■ **Work instruction**
Write out the entries below exactly, but only from the line containing "pixels as [x1, y1, x2, y2]" through the line containing "latex-builder has trouble", and without the pictures.

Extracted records
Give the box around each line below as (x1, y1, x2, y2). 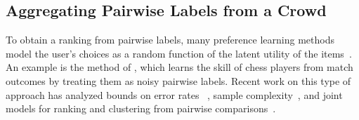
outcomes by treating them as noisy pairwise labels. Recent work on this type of (6, 73, 351, 88)
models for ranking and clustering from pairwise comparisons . (6, 101, 276, 116)
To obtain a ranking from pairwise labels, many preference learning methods (6, 32, 334, 47)
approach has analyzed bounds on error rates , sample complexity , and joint (6, 87, 343, 102)
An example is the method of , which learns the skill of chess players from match (6, 60, 353, 74)
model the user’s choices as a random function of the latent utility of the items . (6, 46, 352, 60)
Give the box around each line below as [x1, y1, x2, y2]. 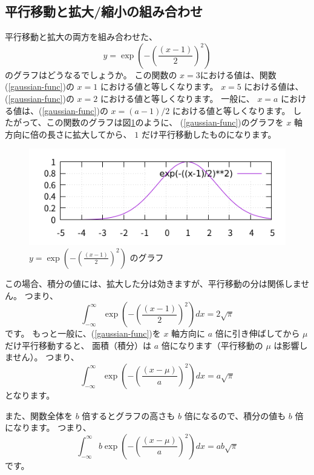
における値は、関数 [200, 68, 276, 81]
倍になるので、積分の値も [184, 409, 286, 422]
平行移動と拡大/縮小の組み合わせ [5, 2, 203, 21]
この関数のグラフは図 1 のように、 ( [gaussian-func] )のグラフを [46, 116, 284, 129]
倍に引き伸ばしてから [215, 327, 300, 340]
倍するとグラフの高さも [82, 409, 175, 422]
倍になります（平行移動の [161, 339, 263, 351]
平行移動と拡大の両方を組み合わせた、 [5, 30, 157, 43]
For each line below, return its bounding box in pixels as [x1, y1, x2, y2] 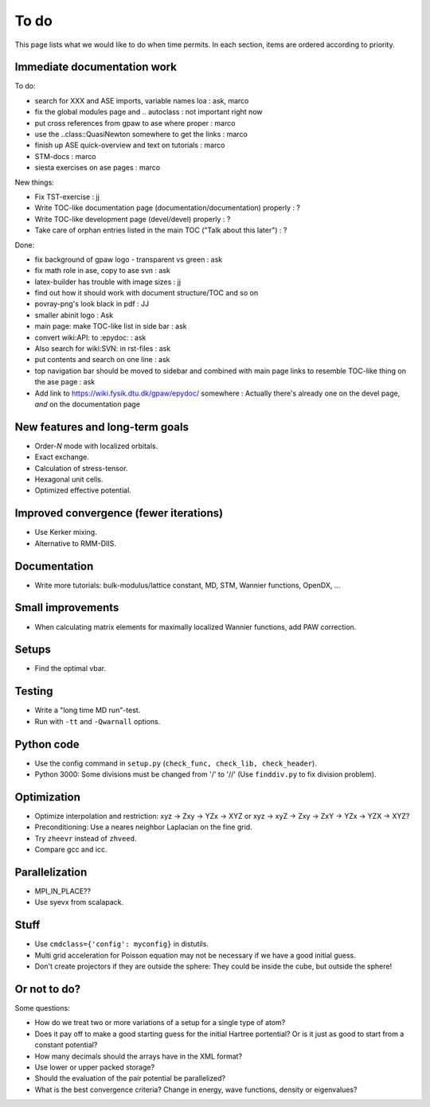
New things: [14, 177, 55, 187]
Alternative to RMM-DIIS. [34, 538, 117, 548]
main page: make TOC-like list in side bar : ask [34, 322, 187, 331]
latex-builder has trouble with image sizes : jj [34, 277, 182, 286]
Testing [14, 684, 53, 698]
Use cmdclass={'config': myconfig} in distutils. [34, 939, 209, 949]
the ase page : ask [34, 377, 96, 387]
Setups [14, 643, 52, 657]
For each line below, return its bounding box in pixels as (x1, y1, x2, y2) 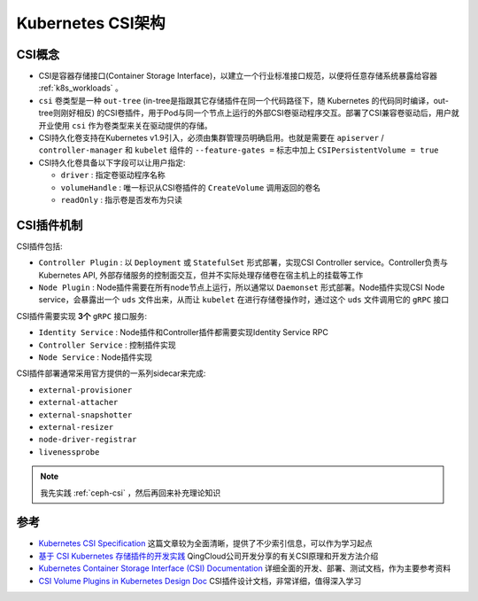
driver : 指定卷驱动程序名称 (60, 169, 166, 181)
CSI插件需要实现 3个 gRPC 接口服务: (16, 310, 148, 321)
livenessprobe (38, 447, 100, 457)
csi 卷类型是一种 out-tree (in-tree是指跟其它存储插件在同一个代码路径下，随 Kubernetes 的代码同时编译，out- (38, 95, 449, 105)
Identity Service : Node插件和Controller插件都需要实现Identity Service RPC (38, 327, 329, 338)
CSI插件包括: (16, 240, 64, 252)
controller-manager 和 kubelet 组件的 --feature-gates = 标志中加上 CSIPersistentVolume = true (38, 144, 439, 155)
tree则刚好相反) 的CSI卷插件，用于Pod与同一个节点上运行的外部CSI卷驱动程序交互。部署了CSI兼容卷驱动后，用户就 (38, 107, 459, 119)
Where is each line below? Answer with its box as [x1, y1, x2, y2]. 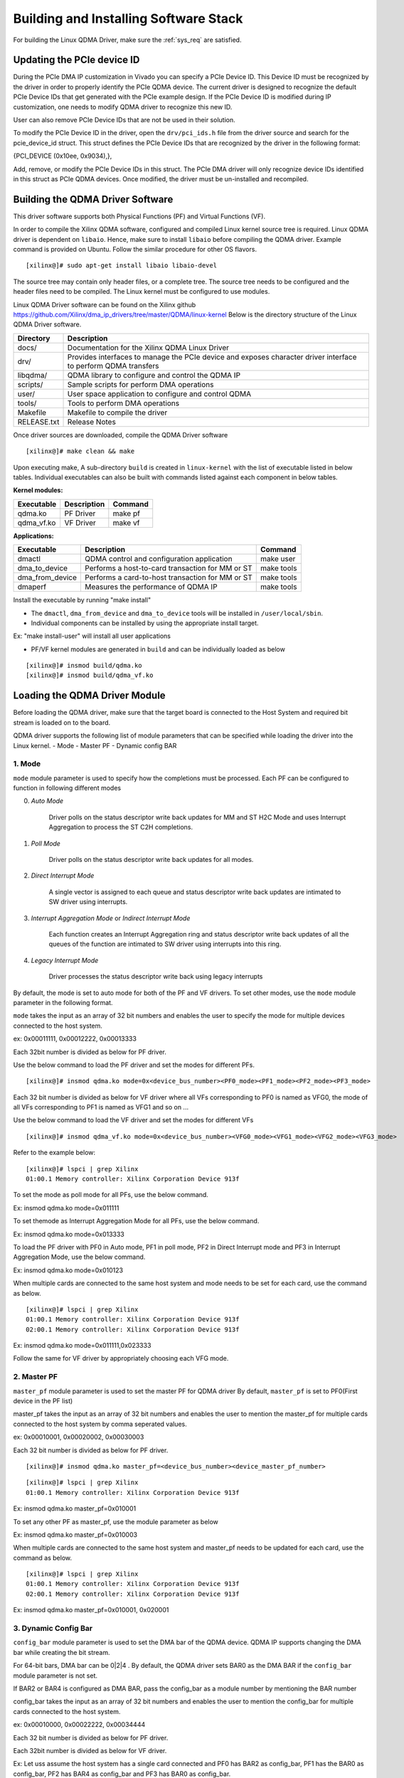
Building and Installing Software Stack [13, 11, 243, 26]
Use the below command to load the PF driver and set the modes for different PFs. [13, 1060, 255, 1069]
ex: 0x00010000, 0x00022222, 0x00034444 [13, 1720, 146, 1729]
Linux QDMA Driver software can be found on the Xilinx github [13, 300, 196, 309]
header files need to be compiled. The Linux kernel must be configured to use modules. [13, 287, 270, 296]
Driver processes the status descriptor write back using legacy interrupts [48, 972, 263, 981]
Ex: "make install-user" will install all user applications [13, 632, 171, 640]
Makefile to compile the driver [67, 408, 168, 417]

■ **Response**
For each line below, return its bounding box in pixels as [x1, y1, x2, y2] 
New things: [14, 177, 55, 187]
Alternative to RMM-DIIS. [34, 538, 117, 548]
main page: make TOC-like list in side bar : ask [34, 322, 187, 331]
latex-builder has trouble with image sizes : jj [34, 277, 182, 286]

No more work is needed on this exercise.